We will provide a better demonstration of the above kernels in detail in the `Padded Communication with Static Shapes In Graph Mode` section.

Unpadded Communication with Dynamic Shapes In Eager Mode

High-level diagram on runtime behavior. The actual runtime of different components might vary based on software and hardware.

Minimize Usage of Dynamic Shapes

As the routing is dynamic per MoE layer, the minimal amount of device/host synchronization required is once per layer. To achieve this, we made a delay of the D2H copy of `send_sizes`, and concatenated it with `recv_sizes` to transfer them together with a single D2H copy. It reduces the device/host synchronization to once per layer.

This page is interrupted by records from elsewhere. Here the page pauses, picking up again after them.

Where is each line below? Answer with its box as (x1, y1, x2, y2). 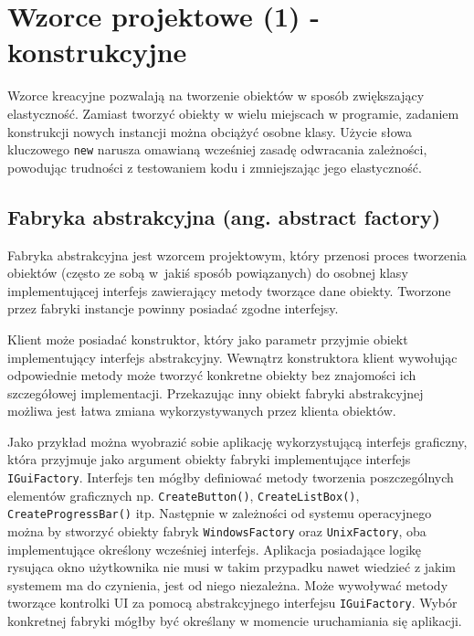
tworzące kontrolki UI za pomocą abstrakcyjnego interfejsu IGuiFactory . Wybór (7, 593, 458, 612)
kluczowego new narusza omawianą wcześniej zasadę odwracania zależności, (7, 140, 427, 159)
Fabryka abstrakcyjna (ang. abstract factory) (7, 202, 441, 230)
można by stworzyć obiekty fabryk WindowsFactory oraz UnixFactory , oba (7, 522, 427, 541)
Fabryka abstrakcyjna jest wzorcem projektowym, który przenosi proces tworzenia (7, 245, 467, 264)
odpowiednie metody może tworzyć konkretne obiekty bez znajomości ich (7, 366, 416, 385)
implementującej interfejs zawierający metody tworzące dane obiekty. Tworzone (7, 281, 451, 300)
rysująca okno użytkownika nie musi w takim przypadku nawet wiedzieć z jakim (7, 557, 456, 577)
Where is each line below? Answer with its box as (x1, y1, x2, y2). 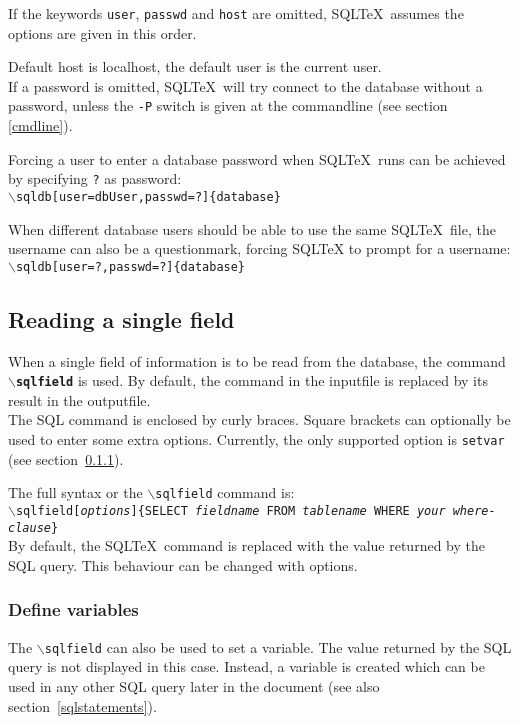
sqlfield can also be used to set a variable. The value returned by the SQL (44, 636, 512, 657)
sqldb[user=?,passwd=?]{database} (15, 259, 246, 274)
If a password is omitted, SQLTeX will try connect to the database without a (8, 75, 483, 96)
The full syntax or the (8, 482, 143, 503)
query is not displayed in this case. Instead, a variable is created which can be (8, 656, 485, 677)
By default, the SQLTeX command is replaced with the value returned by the (8, 535, 485, 556)
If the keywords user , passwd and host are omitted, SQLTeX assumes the (8, 3, 464, 23)
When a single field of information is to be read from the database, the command (8, 350, 506, 371)
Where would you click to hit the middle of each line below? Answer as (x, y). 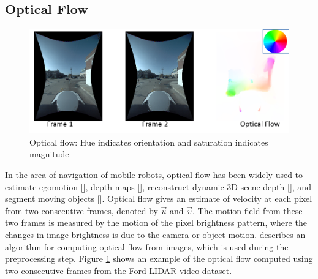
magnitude (49, 154)
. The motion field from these (248, 210)
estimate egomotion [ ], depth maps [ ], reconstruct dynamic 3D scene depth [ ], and (158, 186)
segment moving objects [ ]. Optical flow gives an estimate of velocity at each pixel (159, 199)
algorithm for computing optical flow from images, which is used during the (147, 246)
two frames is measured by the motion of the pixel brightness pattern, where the (156, 222)
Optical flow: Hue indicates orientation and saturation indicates (149, 142)
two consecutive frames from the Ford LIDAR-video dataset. (119, 270)
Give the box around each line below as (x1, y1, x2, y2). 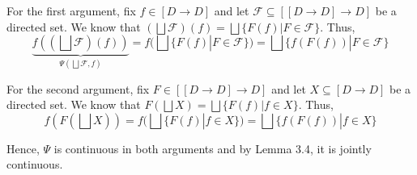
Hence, (6, 140, 40, 156)
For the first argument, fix (6, 2, 136, 19)
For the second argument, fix (6, 80, 150, 97)
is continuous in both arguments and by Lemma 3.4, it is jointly (53, 140, 372, 156)
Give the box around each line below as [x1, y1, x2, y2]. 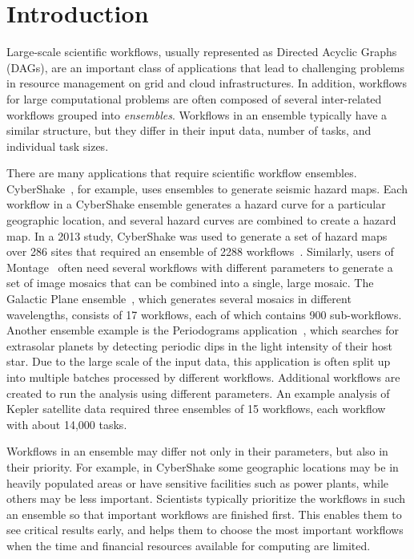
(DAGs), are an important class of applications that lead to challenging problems [6, 59, 405, 75]
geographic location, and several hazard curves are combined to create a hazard [6, 212, 396, 229]
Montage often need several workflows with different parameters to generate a [6, 258, 393, 275]
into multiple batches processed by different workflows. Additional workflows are [6, 369, 400, 385]
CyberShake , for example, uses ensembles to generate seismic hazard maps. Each [6, 180, 408, 196]
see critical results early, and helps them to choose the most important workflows [6, 521, 404, 538]
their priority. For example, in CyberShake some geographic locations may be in [6, 458, 399, 475]
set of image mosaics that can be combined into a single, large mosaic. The [6, 274, 374, 291]
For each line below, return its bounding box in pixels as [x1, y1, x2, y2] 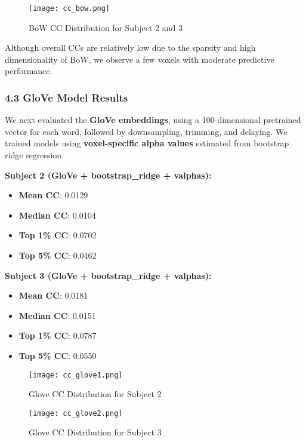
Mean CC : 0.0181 [18, 289, 88, 302]
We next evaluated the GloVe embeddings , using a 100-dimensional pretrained [5, 113, 301, 126]
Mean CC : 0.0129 [18, 189, 88, 201]
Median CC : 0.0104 [18, 208, 96, 221]
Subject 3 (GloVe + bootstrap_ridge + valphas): [5, 269, 212, 281]
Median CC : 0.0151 [18, 309, 96, 321]
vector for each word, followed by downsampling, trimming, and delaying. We [5, 125, 288, 137]
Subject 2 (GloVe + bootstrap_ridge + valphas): [5, 168, 212, 181]
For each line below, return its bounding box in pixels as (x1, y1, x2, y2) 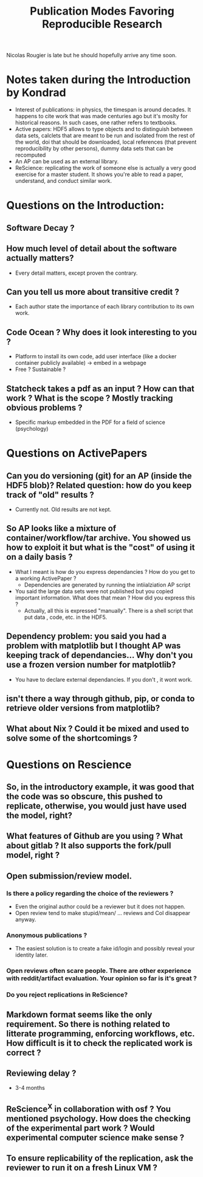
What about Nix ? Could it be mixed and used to (6, 724, 190, 734)
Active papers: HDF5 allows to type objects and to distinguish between (15, 125, 193, 133)
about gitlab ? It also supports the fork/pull (6, 841, 171, 851)
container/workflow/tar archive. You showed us (6, 533, 191, 543)
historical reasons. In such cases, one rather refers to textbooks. (15, 119, 177, 126)
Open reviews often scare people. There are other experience (6, 967, 191, 975)
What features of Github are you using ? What (6, 831, 184, 841)
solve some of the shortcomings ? (6, 733, 138, 744)

Minimize Negative Impact on Dynamic Shapes

To further hide the device/host synchronization overhead, we further split the shared experts into 2 parts.

We had the first part dispatched right after routing, but before dispatch A2As. Then, when the device/host synchronization happens, the device is still kept busy running shared experts.
We have the second part dispatched right after MoE but before combining A2A. This will further help overlapping the second A2A.

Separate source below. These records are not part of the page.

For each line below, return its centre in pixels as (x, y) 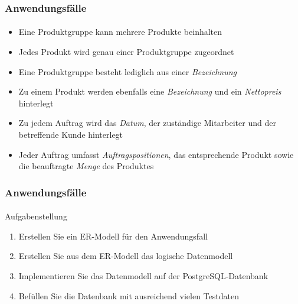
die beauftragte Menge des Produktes (86, 166)
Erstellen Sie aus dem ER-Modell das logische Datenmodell (126, 256)
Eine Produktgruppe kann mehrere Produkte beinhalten (120, 32)
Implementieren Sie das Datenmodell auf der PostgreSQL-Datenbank (143, 276)
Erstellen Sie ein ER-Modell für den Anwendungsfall (113, 236)
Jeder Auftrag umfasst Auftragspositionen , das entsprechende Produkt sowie (156, 154)
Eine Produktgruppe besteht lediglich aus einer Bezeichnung (128, 71)
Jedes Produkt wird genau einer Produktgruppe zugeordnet (126, 52)
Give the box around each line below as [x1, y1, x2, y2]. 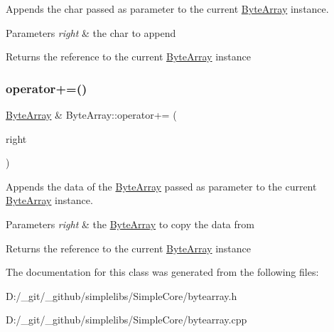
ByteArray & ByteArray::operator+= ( [6, 107, 177, 122]
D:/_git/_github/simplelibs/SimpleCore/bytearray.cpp [6, 312, 247, 327]
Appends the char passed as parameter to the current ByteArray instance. [6, 1, 329, 16]
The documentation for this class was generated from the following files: [6, 264, 319, 279]
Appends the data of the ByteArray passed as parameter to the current [6, 178, 317, 193]
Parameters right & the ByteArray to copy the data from [6, 216, 254, 231]
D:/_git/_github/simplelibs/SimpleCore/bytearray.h [6, 288, 237, 303]
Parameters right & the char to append [6, 25, 176, 40]
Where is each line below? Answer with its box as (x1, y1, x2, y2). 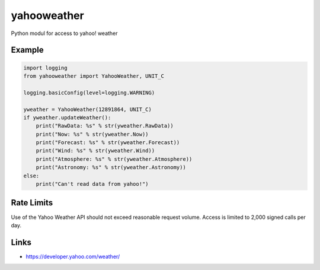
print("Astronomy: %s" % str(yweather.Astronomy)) (36, 164, 186, 171)
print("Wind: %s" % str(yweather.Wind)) (36, 147, 155, 154)
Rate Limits (11, 198, 53, 208)
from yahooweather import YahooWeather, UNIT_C (23, 72, 164, 80)
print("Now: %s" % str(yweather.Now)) (36, 131, 149, 138)
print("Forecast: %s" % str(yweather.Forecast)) (36, 139, 180, 146)
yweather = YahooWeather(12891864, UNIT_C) (23, 106, 152, 113)
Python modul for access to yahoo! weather (11, 30, 118, 37)
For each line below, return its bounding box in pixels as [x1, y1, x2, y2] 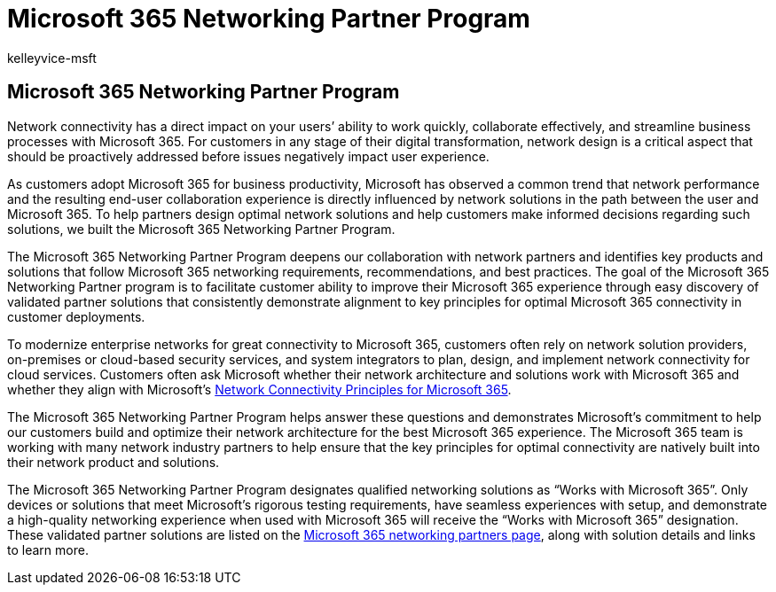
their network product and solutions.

Padded Communication with Static Shapes In Graph Mode

Minimize Usage of Padding

With a dropless token choice design, the maximum possible number of tokens routed to any single expert is T. However, if we group multiple experts together and place them on a single GPU through expert parallelism sharding, for TopK routing,

The maximum number of tokens routed to 1 expert is T.
The maximum number of tokens routed to 2 expert is 2 * T.
…
The maximum number of tokens routed to K experts is K * T.
The maximum number of tokens routed to K + 1 experts is, still, K * T.
…

So the maximum number of tokens routed to an expert group of N experts will be capped at min(N, K) * T tokens.

For Top1 routing, the number of tokens routed to an expert group of any size will always be capped at T tokens, and the minimal required memory to allocate and hold for dynamic tokens is EP * T tokens, as there are EP expert groups.

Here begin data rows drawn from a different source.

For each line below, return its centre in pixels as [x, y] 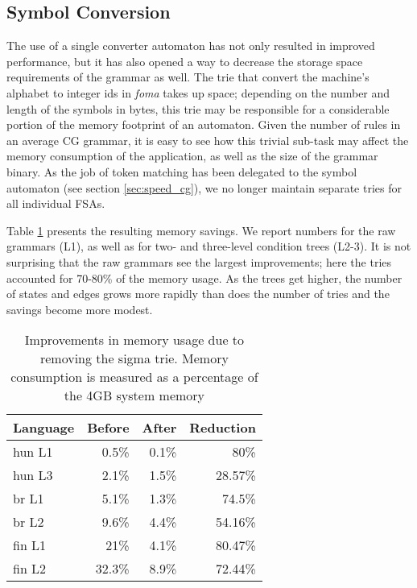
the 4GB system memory [134, 395]
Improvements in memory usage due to [134, 340]
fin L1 [30, 545]
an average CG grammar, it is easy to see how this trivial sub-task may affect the [208, 140]
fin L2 [30, 569]
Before [108, 428]
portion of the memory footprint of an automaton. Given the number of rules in [204, 124]
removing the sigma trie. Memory [134, 358]

To achieve the minimal required padding, we directly use AllGather to gather all active tokens from different EP ranks and then splits and reshuffles routed tokens locally through custom kernels. The activation size is compressed to 1 / (E // EP), which corresponds to reductions in memory and network traffic.

The above diagram shows the padding design. Each box represents a token, the blue / green color represents valid tokens with expert assignments and the grey color represents padded tokens. RiTj represents the j-th token from the i-th rank of expert parallelism group.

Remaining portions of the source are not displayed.